Your estate plan should include either: (1) a simple will, OR (2) a trust with a pourover will (a will saying “everything goes to my trust”). A will and/or trust is the backbone of your estate plan. Your attorney can help you work out which is better for you.
Will
A will is a document that describes how your property should be distributed at your death. It also allows you to appoint a guardian for your children if they are under 18 when you die.
A will has several pros. First, it is cheaper and simpler to create than a trust. It also doesn’t require you to retitle or your property or do anything with it right now.
On the other hand, a will becomes part of the public record at your death so you cannot keep anything in it private. Additionally, property which passes by will goes through probate (a proceeding where the will is accepted by the court, and the decedent’s property is collected and distributed according to the will’s instructions). Probate generally takes several months and requires payment of some fees.
Trust
A trust is a document that provides for management of your property by yourself or another person (the “trustee”) while you are alive, and describes how it is to be managed and/or distributed after your death. A trust can be used to achieve specific goals that a will cannot achieve, so a trust is often a better option for individuals with particular needs or special family circumstances. For example, a trust is generally the most effective way to plan for blended families (couples with children from previous marriages). A trust can also be used to provide for children or other loved ones who have special needs, while ensuring that they remain eligible for public benefits such as Medicaid and SSDI. You can even set up a trust to take care of a beloved pet after your death!
Trusts have a number of benefits. A trust provides more privacy for your estate plan, because it does not become part of the public record like a will. Passing property through a trust avoids the cost, hassle, and delay of probate. A trust provides a plan for incapacity by naming a backup trustee who can take over management of the trust if you become incompetent (or unable to handle your own affairs). Finally, a trust allows for greater control of your property after your death than a will, because you decide how long the trust will continue and under what rules your property is to be managed.

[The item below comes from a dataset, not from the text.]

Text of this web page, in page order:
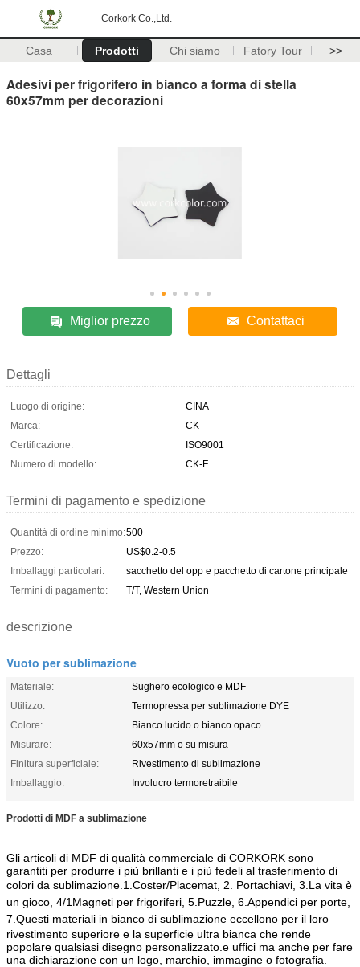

However, trusts do have one major drawback: the initial financial and time investment. Trusts are more expensive than wills to set up because they are more comprehensive and complicated. Additionally, you have to put in a bit more time at the creation of the trust to retitle property in the name of the trust and to change things such as beneficiary designations on life insurance, IRAs, etc.
As you can see, wills and trusts both have benefits and drawbacks. Which is right for you depends on your budget and your circumstances. You should discuss with an attorney which of these should form the core of your estate plan.